> **Records shown**
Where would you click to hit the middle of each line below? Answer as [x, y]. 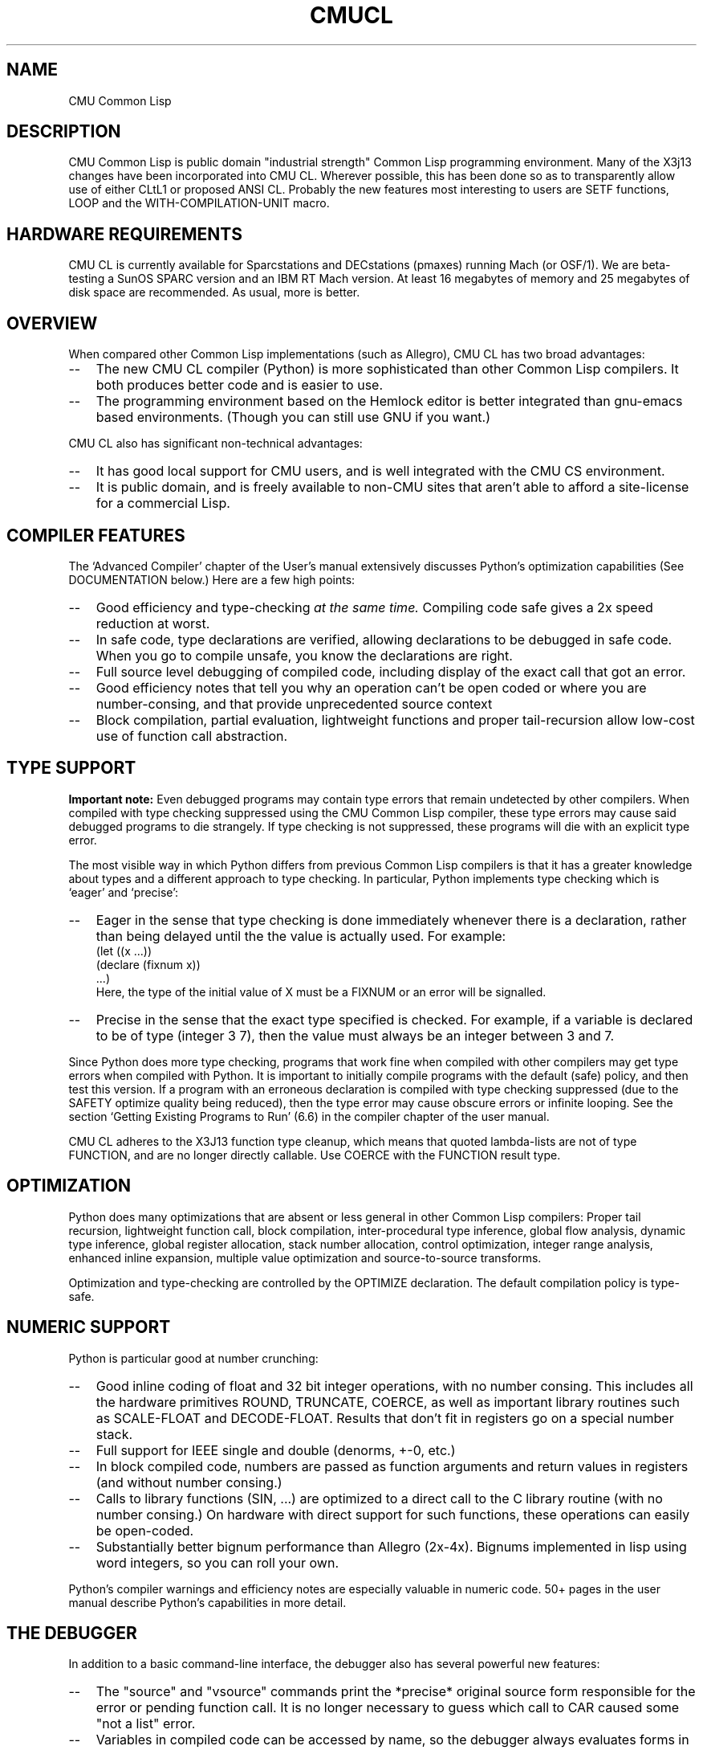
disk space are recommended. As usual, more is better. [214, 292]
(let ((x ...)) [124, 951]
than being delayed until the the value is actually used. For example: [301, 936]
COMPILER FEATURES [96, 535]
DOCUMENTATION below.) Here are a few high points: [212, 579]
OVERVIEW [52, 323]
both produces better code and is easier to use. [240, 385]
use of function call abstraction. [192, 736]
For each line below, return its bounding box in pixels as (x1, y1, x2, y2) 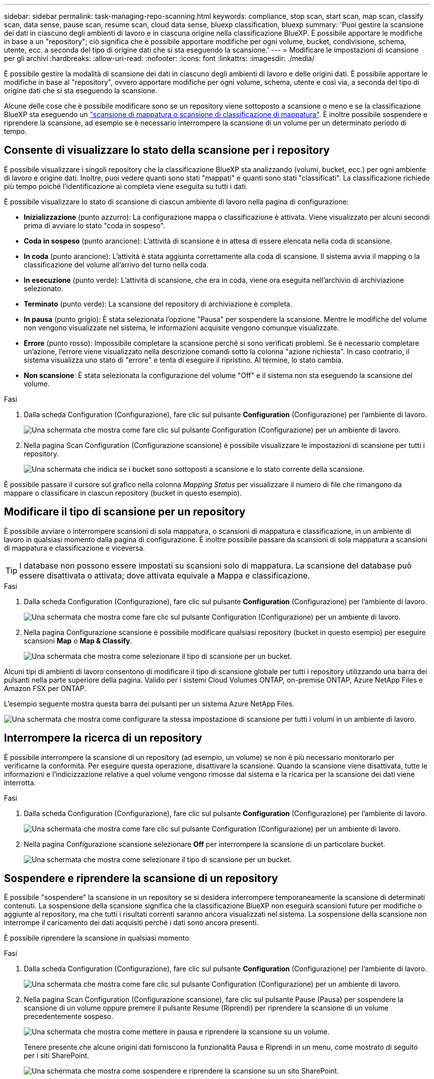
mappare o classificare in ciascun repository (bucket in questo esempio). (4, 488, 242, 497)
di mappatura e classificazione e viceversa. (4, 543, 145, 552)
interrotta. (4, 778, 36, 787)
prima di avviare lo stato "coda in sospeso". (24, 221, 165, 230)
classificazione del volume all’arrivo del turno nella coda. (24, 260, 209, 269)
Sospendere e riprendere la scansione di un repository (4, 872, 278, 885)
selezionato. (24, 284, 63, 293)
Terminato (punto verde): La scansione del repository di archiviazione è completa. (24, 299, 292, 308)
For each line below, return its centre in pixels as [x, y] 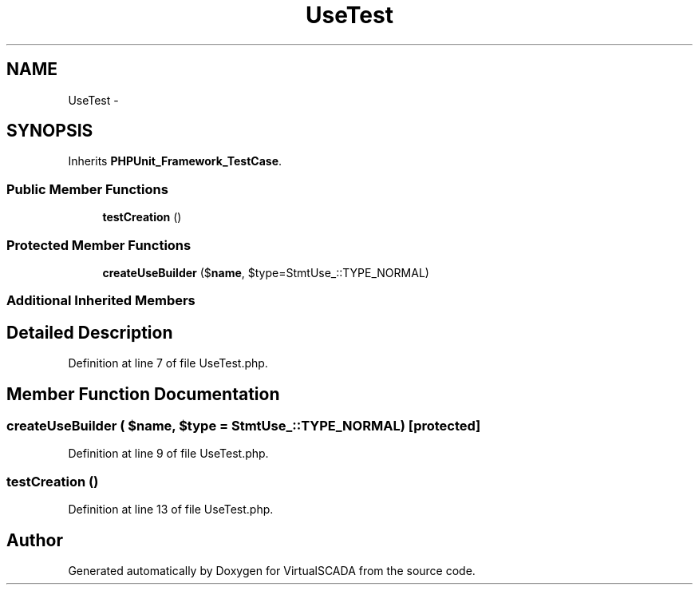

> **Exercise description**
For every line above that holds the word "coda", report the whole line.

> **Expected answer**
prima di avviare lo stato "coda in sospeso". (24, 221, 165, 230)
classificazione del volume all’arrivo del turno nella coda. (24, 260, 209, 269)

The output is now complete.